Tachito Somoza, dethroned, exiled, is blown to pieces on a street corner in Asunción.

“Who did it?” ask the journalists in Managua.

“Fuenteovejuna,” * replies comandante Tomás Borge.

Tachito had found refuge in the capital of Paraguay, the only city in the world where there was still a bronze bust of his father, Tacho Somoza, and where a street was still named “Generalisimo Franco.”

Paraguay, or the little that is left of Paraguay after so much war and plunder, belongs to General Alfredo Stroessner. Every five years this veteran colleague of Somoza and Franco holds elections to confirm his power. So that people can vote, he suspends for twenty-four hours Paraguay’s eternal state of siege.

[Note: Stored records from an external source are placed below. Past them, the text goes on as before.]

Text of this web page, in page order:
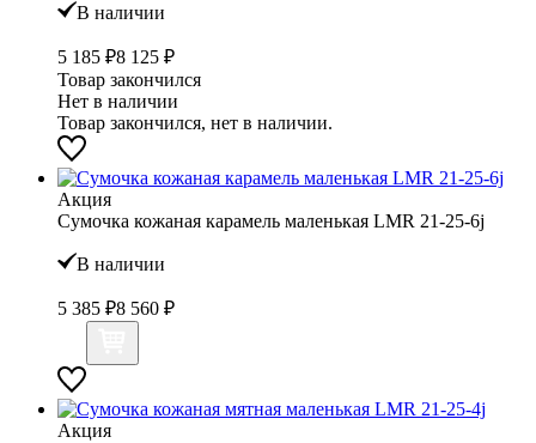
В наличии
5 185 ₽8 125 ₽
Товар закончился
Нет в наличии
Товар закончился, нет в наличии.
Акция
Сумочка кожаная карамель маленькая LMR 21-25-6j
В наличии
5 385 ₽8 560 ₽
Акция
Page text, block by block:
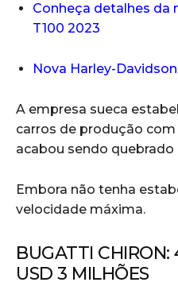
Conheça detalhes da
T100 2023
Nova Harley-
A empresa sueca
carros de produção com
acabou sendo quebrado
Embora não tenha
velocidade máxima.
BUGATTI CHIRON:
USD 3 MILHÕES
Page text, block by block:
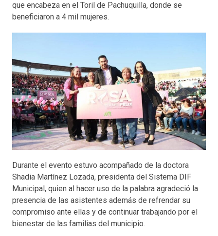
que encabeza en el Toril de Pachuquilla, donde se
beneficiaron a 4 mil mujeres.
Durante el evento estuvo acompañado de la doctora
Shadia Martínez Lozada, presidenta del Sistema DIF
Municipal, quien al hacer uso de la palabra agradeció la
presencia de las asistentes además de refrendar su
compromiso ante ellas y de continuar trabajando por el
bienestar de las familias del municipio.
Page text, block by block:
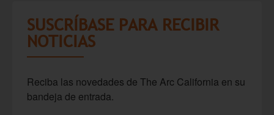
SUSCRÍBASE PARA RECIBIR
NOTICIAS
Reciba las novedades de The Arc California en su
bandeja de entrada.
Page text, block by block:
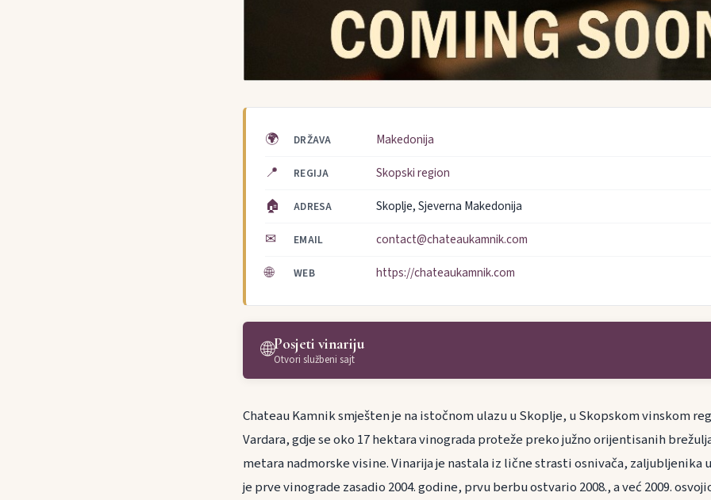
🌍 DRŽAVA Makedonija
📍 REGIJA Skopski region
🏠 ADRESA Skoplje, Sjeverna Makedonija
✉ EMAIL contact@chateaukamnik.com
🌐 WEB https://chateaukamnik.com
🌐Posjeti vinariju
Otvori službeni sajt
Chateau Kamnik smješten je na istočnom ulazu u Skoplje, u Skopskom vinskom
Vardara, gdje se oko 17 hektara vinograda proteže preko južno orijentisanih
metara nadmorske visine. Vinarija je nastala iz lične strasti osnivača, zaljubljenika
je prve vinograde zasadio 2004. godine, prvu berbu ostvario 2008., a već 2009.

Stroessner believes himself invulnerable because he loves no one. The State is him. Every day, at precisely 6:00 P.M., he phones the president of the Central Bank and asks him:

“How much did we make today?”

* The allusion is to the play Fuenteovejuna by the Spanish playwright Lope de Vega (1562–1635), in which all the people of the town of that name claim collective responsibility for the death of a tyrant. The most famous passage in the play reads: “Who killed the Comendador? Fuenteovejuna, señor.”

1980: In All Nicaragua

Discovering

Riding horseback, rowing, walking, the brigadistas of the literacy campaigns penetrate the most hidden corners of Nicaragua. By lamplight they teach the handling of a pencil to those who don’t know, so that they’ll never again be fooled by people who think they’re so smart.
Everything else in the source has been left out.